Surface the same log-derived build diagnostics (phase, LM N/4, elapsed, ETA, memory, recent logs) natively inside the Region Builder tab of the ORS Control App — so users can self-diagnose region provisioning without needing Snowsight or chat support.

Complements #36 (which covers the underlying progress-bar fix). This ticket is the UI/observability feature on top of the same plumbing.

Motivation

Today, when a user provisions a large region (e.g., United States) and the bar sits at 95%, the only way to confirm progress is to run in Snowsight:

SELECT SYSTEM$GET_SERVICE_LOGS('OPENROUTESERVICE_APP.CORE.ORS_SERVICE_UNITEDSTATESOFAMERICA', 0, 'ors', 1000);
SELECT OPENROUTESERVICE_APP.CORE.ORS_STATUS('unitedstatesofamerica');

This requires Snowsight access, SQL comfort, and knowledge of ORS log formats. The control app already calls SYSTEM$GET_SERVICE_LOGS every 5 s at /api/regions/:region/build-progress — we just extract more structured data and render it.

Approach

Regex parsing in Node (no LLM, no Cortex calls).
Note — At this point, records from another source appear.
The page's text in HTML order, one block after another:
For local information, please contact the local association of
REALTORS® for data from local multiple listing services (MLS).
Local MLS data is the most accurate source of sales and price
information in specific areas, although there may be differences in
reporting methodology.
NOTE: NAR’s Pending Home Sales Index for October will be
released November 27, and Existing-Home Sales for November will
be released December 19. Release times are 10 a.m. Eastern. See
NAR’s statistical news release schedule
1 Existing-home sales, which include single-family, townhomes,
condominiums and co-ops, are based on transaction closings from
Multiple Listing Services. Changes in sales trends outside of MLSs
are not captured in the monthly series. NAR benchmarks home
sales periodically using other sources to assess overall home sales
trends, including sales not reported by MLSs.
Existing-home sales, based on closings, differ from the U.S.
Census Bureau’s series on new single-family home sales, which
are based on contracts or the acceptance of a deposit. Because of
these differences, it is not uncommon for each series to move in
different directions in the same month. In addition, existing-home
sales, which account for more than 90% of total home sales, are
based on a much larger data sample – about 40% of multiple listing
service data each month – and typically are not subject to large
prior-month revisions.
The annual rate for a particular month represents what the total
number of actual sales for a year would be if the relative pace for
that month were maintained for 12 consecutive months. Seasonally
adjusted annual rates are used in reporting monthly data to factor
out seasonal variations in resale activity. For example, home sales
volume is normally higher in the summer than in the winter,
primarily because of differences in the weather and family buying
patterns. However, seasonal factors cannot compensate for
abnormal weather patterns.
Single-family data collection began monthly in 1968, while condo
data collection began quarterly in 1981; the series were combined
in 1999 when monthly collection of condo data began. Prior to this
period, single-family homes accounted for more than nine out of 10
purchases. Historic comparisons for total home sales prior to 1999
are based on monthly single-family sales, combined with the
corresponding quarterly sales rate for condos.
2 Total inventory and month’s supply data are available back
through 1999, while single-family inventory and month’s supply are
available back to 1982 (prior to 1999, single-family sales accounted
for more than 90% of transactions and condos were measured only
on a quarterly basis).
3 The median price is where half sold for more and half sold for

Rationale: live progress polling needs to be fast (<5 ms), free, and deterministic. ORS log markers (N/4 calling LM prepare.doWork, LM <variant> finished, edge, nodes: N ... usedMB:X, Started Application) are stable in ORS 9.0.x. A probabilistic LLM summary on every 5 s poll would burn credits and risk hallucinated ETAs. An on-demand "Explain this build" LLM button is a viable follow-up but out of scope here.

Architecture

SYSTEM$GET_SERVICE_LOGS(ORS_SERVICE_REGION)
    -> parseOrsBuildLogs() helper
    -> /api/regions/:r/build-progress  (enriched, polled every 5 s)
    -> /api/regions/:r/logs            (tail endpoint, on-demand)
    -> <BuildSummaryCard /> in Region Builder

One helper feeds two endpoints. The React card polls the enriched endpoint (reusing today's buildProgress poller) and fetches the log tail only when the user expands it.

Work items

1. Log summariser helper

Add parseOrsBuildLogs(logs: string): BuildSummary in services/ors_control_app/server/index.ts (or new server/logParser.ts).

Output shape:

type BuildSummary = {
  phase: 'waiting' | 'initializing' | 'importing' | 'ch_preparing' | 'ch_contracting' | 'lm_preparing' | 'ready' | 'unknown';
  progress: number;                          // 0..100
  currentProfile: string | null;
  profiles: { name: string; state: 'pending'|'importing'|'ch'|'lm'|'done'; startedAt?: string; finishedAt?: string }[];
  lm?: {
    stepIndex: number;      // 1..4
    stepTotal: number;      // 4
    currentVariant: string; // e.g. car_ors_fastest_with_turn_costs
    finishedVariants: string[];
    lastEventAt: string;    // ISO
    avgStepMs: number | null;
    etaMs: number | null;
    elapsedMs: number;
  };
  ch?: { nodesStart: number; nodesRemaining: number; fractionDone: number };
  memory?: { usedMB: number; totalMB: number };
  healthReady: boolean;
  serviceReady: boolean;    // from ORS_STATUS(region)
  startedApplication: boolean;
  warnings: string[];       // last 5 WARN lines
};

Regex set (all visible in current logs):

  • Creating LM preparations
  • (\d)\/\d calling LM prepare\.doWork for (\S+) — step index + variant
  • LM (\S+) finished — completed variants
  • edge, nodes:\s*([\d\s]+\d).*totalMB:(\d+),\s*usedMB:(\d+) — memory + CH progress
  • Started Application in [\d.]+ seconds
  • start creating graph | Creating CH preparations | Creating LM preparations
  • Leading timestamp ^(\d{4}-\d\d-\d\d \d\d:\d\d:\d\d) for elapsed/ETA

ETA = avg(gap between consecutive "LM … finished" timestamps) * (expectedLMs - finishedLMs) with expectedLMs = profileCount * 4.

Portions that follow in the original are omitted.